Take the line with "were told that" and every line after it in the data. Transcribe them exactly, through the last.

_Dataset items_.
Content starts

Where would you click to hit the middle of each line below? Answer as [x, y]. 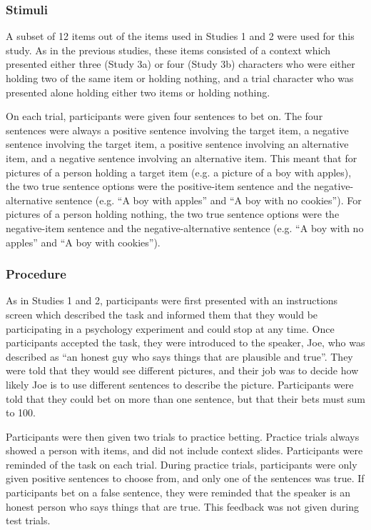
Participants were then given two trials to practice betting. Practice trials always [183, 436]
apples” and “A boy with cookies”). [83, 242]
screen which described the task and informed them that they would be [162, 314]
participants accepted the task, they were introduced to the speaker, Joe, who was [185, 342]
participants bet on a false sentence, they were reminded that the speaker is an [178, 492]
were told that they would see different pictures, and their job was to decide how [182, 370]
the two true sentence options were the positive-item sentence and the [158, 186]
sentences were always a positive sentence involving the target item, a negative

Content ends

_Written answer_.
were told that they would see different pictures, and their job was to decide how [182, 370]
the two true sentence options were the positive-item sentence and the [158, 186]
sentences were always a positive sentence involving the target item, a negative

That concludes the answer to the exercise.